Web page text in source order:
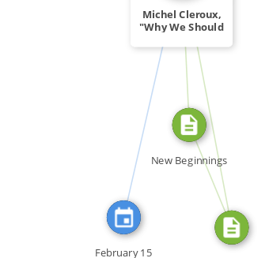
CITATION_FOR SOURCE_FOR
SOURCE_FOR
FROM
Michel Cleroux,
"Why We Should
February 15
New Beginnings
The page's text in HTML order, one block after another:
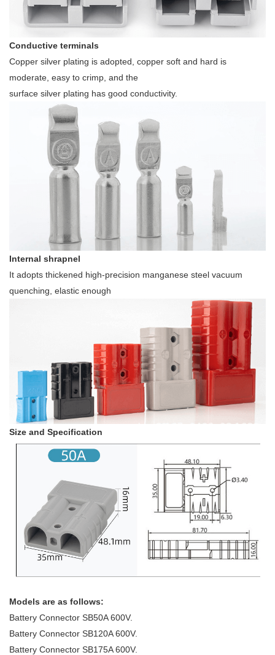
Conductive terminals
Copper silver plating is adopted, copper soft and hard is
moderate, easy to crimp, and the
surface silver plating has good conductivity.
Internal shrapnel
It adopts thickened high-precision manganese steel vacuum
quenching, elastic enough
Size and Specification
Models are as follows:
Battery Connector SB50A 600V.
Battery Connector SB120A 600V.
Battery Connector SB175A 600V.
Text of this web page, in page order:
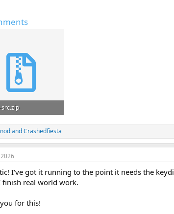
· Views: 10
andCrashedfiesta
I've got it running to the point it needs the
finish real world work.
for this!
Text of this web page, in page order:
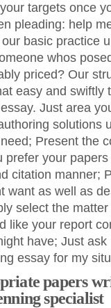
targets once
pleading: help
basic practice
whos
priced? Our
easy and swiftly
Just area
solutions
Present the
your
citation manner;
want as well as
select the
like your report
have; Just
essay for my
papers
specialist
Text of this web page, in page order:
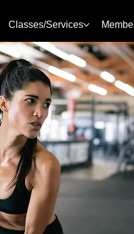
Classes/Services
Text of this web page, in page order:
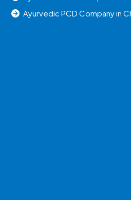
Ayurvedic PCD Company in
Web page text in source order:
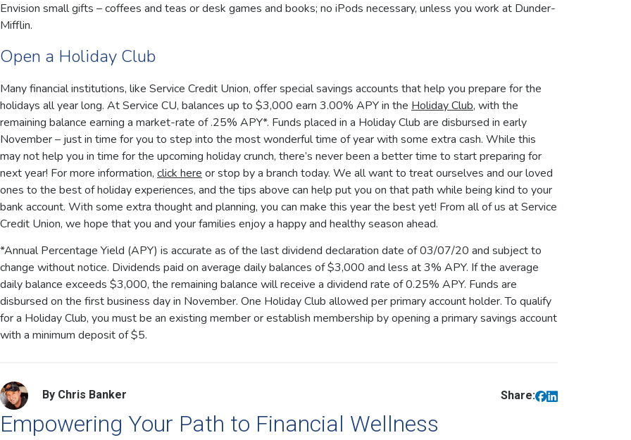
Envision small gifts – coffees and teas or desk games and books; no iPods necessary, unless you work at Dunder-
Mifflin.
Open a Holiday Club
Many financial institutions, like Service Credit Union, offer special savings accounts that help you prepare for the
holidays all year long. At Service CU, balances up to $3,000 earn 3.00% APY in the Holiday Club, with the
remaining balance earning a market-rate of .25% APY*. Funds placed in a Holiday Club are disbursed in early
November – just in time for you to step into the most wonderful time of year with some extra cash. While this
may not help you in time for the upcoming holiday crunch, there’s never been a better time to start preparing for
next year! For more information, click here or stop by a branch today. We all want to treat ourselves and our loved
ones to the best of holiday experiences, and the tips above can help put you on that path while being kind to your
bank account. With some extra thought and planning, you can make this year the best yet! From all of us at Service
Credit Union, we hope that you and your families enjoy a happy and healthy season ahead.
*Annual Percentage Yield (APY) is accurate as of the last dividend declaration date of 03/07/20 and subject to
change without notice. Dividends paid on average daily balances of $3,000 and less at 3% APY. If the average
daily balance exceeds $3,000, the remaining balance will receive a dividend rate of 0.25% APY. Funds are
disbursed on the first business day in November. One Holiday Club allowed per primary account holder. To qualify
for a Holiday Club, you must be an existing member or establish membership by opening a primary savings account
with a minimum deposit of $5.
By Chris Banker Share:
Empowering Your Path to Financial Wellness
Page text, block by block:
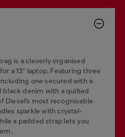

------------------------------------------------------------------------

Repeat every record above exactly, except the pictures.

Web page text in source order:
CITATION_FOR SOURCE_FOR
SOURCE_FOR
FROM
Michel Cleroux,
"Why We Should
February 15
New Beginnings
The page's text in HTML order, one block after another:
Conductive terminals
Copper silver plating is adopted, copper soft and hard is
moderate, easy to crimp, and the
surface silver plating has good conductivity.
Internal shrapnel
It adopts thickened high-precision manganese steel vacuum
quenching, elastic enough
Size and Specification
Models are as follows:
Battery Connector SB50A 600V.
Battery Connector SB120A 600V.
Battery Connector SB175A 600V.
Text of this web page, in page order:
· Views: 10
andCrashedfiesta
I've got it running to the point it needs the
finish real world work.
for this!
Text of this web page, in page order:
targets once
pleading: help
basic practice
whos
priced? Our
easy and swiftly
Just area
solutions
Present the
your
citation manner;
want as well as
select the
like your report
have; Just
essay for my
papers
specialist
Text of this web page, in page order:
Classes/Services
Text of this web page, in page order:
Ayurvedic PCD Company in
Web page text in source order:
Envision small gifts – coffees and teas or desk games and books; no iPods necessary, unless you work at Dunder-
Mifflin.
Open a Holiday Club
Many financial institutions, like Service Credit Union, offer special savings accounts that help you prepare for the
holidays all year long. At Service CU, balances up to $3,000 earn 3.00% APY in the Holiday Club, with the
remaining balance earning a market-rate of .25% APY*. Funds placed in a Holiday Club are disbursed in early
November – just in time for you to step into the most wonderful time of year with some extra cash. While this
may not help you in time for the upcoming holiday crunch, there’s never been a better time to start preparing for
next year! For more information, click here or stop by a branch today. We all want to treat ourselves and our loved
ones to the best of holiday experiences, and the tips above can help put you on that path while being kind to your
bank account. With some extra thought and planning, you can make this year the best yet! From all of us at Service
Credit Union, we hope that you and your families enjoy a happy and healthy season ahead.
*Annual Percentage Yield (APY) is accurate as of the last dividend declaration date of 03/07/20 and subject to
change without notice. Dividends paid on average daily balances of $3,000 and less at 3% APY. If the average
daily balance exceeds $3,000, the remaining balance will receive a dividend rate of 0.25% APY. Funds are
disbursed on the first business day in November. One Holiday Club allowed per primary account holder. To qualify
for a Holiday Club, you must be an existing member or establish membership by opening a primary savings account
with a minimum deposit of $5.
By Chris Banker Share:
Empowering Your Path to Financial Wellness
Page text, block by block:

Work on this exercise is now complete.